▶ _WHAT THIS TASK INVOLVES_
All entries need to be written out again exactly, without their pictures.

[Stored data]
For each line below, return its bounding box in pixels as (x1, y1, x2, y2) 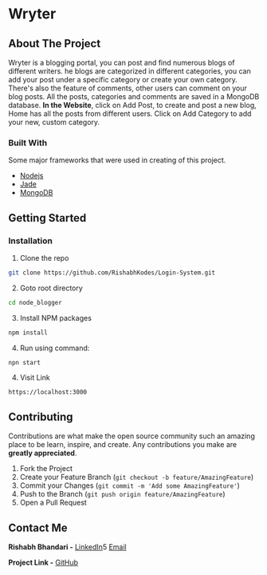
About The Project (8, 37, 101, 50)
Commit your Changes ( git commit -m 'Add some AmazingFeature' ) (19, 481, 241, 490)
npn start (8, 358, 41, 366)
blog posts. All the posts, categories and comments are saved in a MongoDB (8, 92, 260, 101)
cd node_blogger (8, 298, 62, 306)
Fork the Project (19, 464, 73, 473)
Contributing (8, 409, 73, 424)
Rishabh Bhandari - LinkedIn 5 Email (8, 542, 127, 552)

▶ _SOLUTION FOR THIS PROBLEM_
For each line below, return its bounding box in pixels as (x1, y1, x2, y2) 
About The Project (8, 37, 101, 50)
Commit your Changes ( git commit -m 'Add some AmazingFeature' ) (19, 481, 241, 490)
npn start (8, 358, 41, 366)
blog posts. All the posts, categories and comments are saved in a MongoDB (8, 92, 260, 101)
cd node_blogger (8, 298, 62, 306)
Fork the Project (19, 464, 73, 473)
Contributing (8, 409, 73, 424)
Rishabh Bhandari - LinkedIn 5 Email (8, 542, 127, 552)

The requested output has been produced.